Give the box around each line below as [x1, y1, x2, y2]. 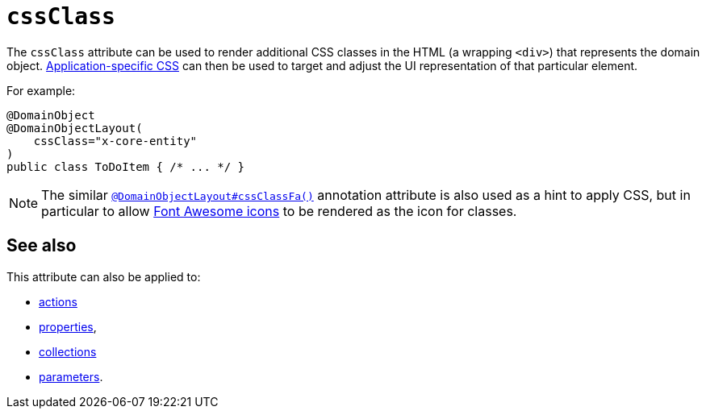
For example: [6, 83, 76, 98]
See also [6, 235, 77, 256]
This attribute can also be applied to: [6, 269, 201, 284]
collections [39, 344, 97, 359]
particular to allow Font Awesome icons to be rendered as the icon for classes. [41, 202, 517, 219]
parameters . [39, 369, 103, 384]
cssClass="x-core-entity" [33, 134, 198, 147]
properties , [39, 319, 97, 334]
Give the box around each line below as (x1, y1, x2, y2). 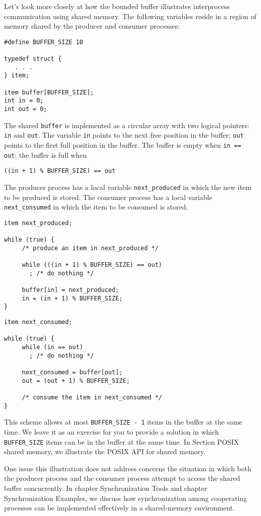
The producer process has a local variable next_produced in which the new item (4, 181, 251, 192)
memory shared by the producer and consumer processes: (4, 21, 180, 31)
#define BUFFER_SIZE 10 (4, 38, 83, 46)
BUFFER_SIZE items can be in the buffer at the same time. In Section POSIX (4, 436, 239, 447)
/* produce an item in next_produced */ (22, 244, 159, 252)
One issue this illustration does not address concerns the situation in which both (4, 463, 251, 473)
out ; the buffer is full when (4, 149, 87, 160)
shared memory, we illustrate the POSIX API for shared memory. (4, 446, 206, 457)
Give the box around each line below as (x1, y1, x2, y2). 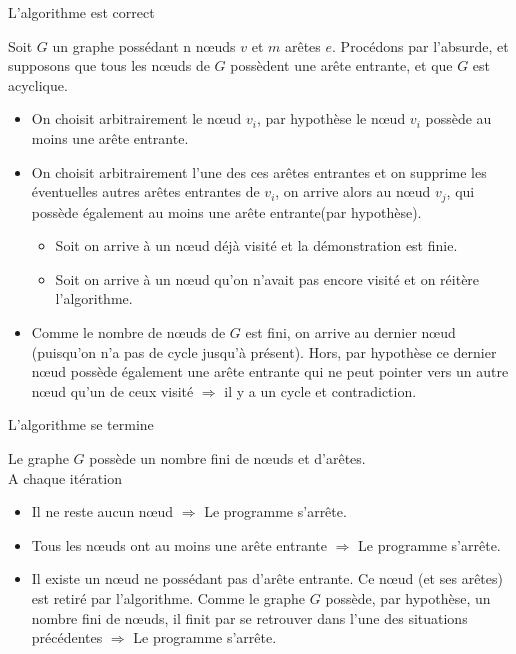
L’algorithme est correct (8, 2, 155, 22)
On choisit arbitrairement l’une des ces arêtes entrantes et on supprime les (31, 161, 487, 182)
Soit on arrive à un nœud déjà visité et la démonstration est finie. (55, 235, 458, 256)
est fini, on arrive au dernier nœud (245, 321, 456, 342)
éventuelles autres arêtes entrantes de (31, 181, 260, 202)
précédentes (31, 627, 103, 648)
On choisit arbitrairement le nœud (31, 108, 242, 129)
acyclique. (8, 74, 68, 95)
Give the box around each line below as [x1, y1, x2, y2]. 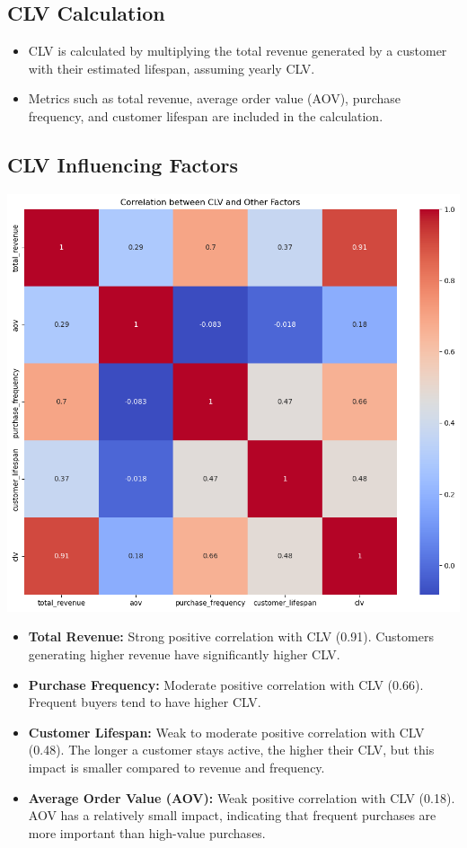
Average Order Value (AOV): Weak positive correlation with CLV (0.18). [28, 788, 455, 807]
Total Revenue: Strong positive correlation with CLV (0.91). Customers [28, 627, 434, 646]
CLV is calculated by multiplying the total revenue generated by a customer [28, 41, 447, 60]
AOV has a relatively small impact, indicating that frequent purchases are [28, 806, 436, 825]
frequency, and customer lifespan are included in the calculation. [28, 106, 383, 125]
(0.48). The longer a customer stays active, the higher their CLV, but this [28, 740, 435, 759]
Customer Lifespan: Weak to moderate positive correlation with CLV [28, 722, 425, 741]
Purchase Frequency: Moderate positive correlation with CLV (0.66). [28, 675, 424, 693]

==

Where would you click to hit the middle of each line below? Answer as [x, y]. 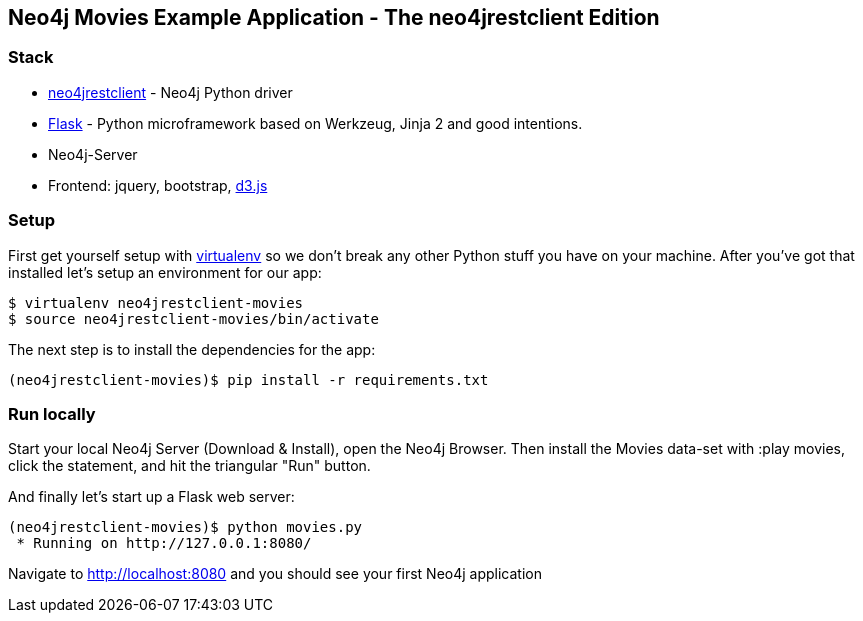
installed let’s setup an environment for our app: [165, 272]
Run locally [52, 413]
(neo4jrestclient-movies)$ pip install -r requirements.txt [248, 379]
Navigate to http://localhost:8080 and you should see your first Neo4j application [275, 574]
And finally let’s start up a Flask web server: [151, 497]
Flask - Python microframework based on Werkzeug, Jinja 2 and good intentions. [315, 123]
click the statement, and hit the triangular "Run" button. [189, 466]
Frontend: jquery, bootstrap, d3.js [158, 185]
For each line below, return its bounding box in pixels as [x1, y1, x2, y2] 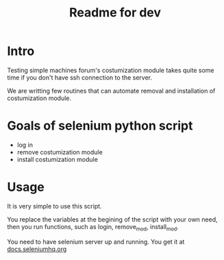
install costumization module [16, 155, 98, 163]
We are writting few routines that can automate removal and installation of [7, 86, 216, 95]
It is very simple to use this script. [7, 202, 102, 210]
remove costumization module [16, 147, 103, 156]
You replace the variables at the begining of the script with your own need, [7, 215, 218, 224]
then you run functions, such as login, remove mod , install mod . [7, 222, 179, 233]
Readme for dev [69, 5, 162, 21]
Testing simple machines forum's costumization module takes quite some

--

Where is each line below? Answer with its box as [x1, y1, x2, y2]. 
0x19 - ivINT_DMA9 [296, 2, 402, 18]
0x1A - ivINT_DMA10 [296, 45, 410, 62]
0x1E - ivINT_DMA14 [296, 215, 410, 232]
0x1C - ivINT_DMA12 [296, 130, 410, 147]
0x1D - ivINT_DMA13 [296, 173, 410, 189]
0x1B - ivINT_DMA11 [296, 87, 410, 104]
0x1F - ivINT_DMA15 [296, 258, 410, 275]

* PROBLEM STATEMENT
Could you repeat exactly the lines in the listing above from the one with "frequency, and customer" down to the one with "Purchase Frequency: Moderate"? Include both of those lines.

* TASK ANSWER
frequency, and customer lifespan are included in the calculation. [28, 106, 383, 125]
(0.48). The longer a customer stays active, the higher their CLV, but this [28, 740, 435, 759]
Customer Lifespan: Weak to moderate positive correlation with CLV [28, 722, 425, 741]
Purchase Frequency: Moderate positive correlation with CLV (0.66). [28, 675, 424, 693]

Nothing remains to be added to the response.